The service provides users access to several different models. Each model provides a different capability and price point.
- GPT-4 models are the latest available models. Due to high demand access to this model series is currently only available by request.
- The GPT-3 base models are known as Davinci, Curie, Babbage, and Ada in decreasing order of capability and increasing order of speed.
- The Codex series of models is a descendant of GPT-3 and has been trained on both natural language and code to power natural language to code use cases.
Use cases: GPT 3.5
- Generating natural language for chatbots and virtual assistants with awareness of the previous history of chat
- Power chatbots that can handle customer inquiries, provide assistance, and converse but doesn’t have memory of conversations
- Automatically summarize lengthy texts
- Assist writers by suggesting synonyms, correcting grammar and spelling errors, and even generating entire sentences or paragraphs
- Help researchers by quickly processing large amounts of data and generating insights, summaries, and visualizations to aid in analysis
- Generate good quality code based on natural language
Use cases: GPT 4.0
- Generating and understanding natural language for customer service interactions, chatbots, and virtual assistants – doesn’t have memory of conversations
- Generating high-quality code for programming languages based on natural language input.
- Providing accurate translations between languages
- Improving text summarization and content generation
- Provides for multi-modal interaction (text and images)
- Substantial reduction in Hallucinations
- Consistency between different runs is high
Multi-Modal Transformer Architecture
Multi-modal models combine text and other types of input (such as graphics, images etc.) and are more task-specific.

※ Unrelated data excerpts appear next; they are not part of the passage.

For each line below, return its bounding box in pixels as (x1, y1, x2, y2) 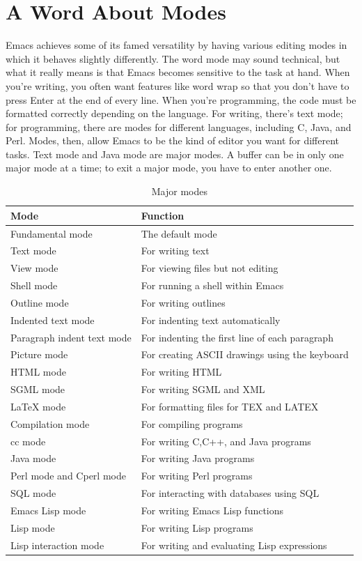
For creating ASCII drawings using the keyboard (141, 347, 349, 362)
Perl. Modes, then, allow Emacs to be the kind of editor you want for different (6, 133, 340, 148)
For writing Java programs (141, 451, 255, 466)
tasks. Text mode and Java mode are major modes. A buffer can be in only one (6, 146, 344, 161)
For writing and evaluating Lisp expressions (141, 537, 327, 552)
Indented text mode (10, 312, 95, 327)
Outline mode (10, 295, 69, 309)
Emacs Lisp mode (10, 503, 86, 517)

One multi-modal model in the collection has not been pre-trained in the same self-supervised manner.
These models have performed state-of-the-art tasks, including visual question answering, image captioning, and speech recognition.
Pricing
Pricing will be based on the pay-as-you-go consumption model with a price per unit for each model, which is similar to other Azure Cognitive Services pricing models.
- Language models
- Image models
- Fine-tuned models
- Embedding models
DALL-E
- Image Generation
- Editing an image
- Creating variations of image
Embedding models
The embedding is an information dense representation of the semantic meaning of a piece of text. Microsoft currently offers three families of Embeddings models for different functionalities:
- Similarity embedding: are good at capturing semantic similarity between two or more pieces of text.
- Text search embedding: help measure whether long documents are relevant to a short query.
- Code search embedding: are useful for embedding code snippets and embedding natural language search queries.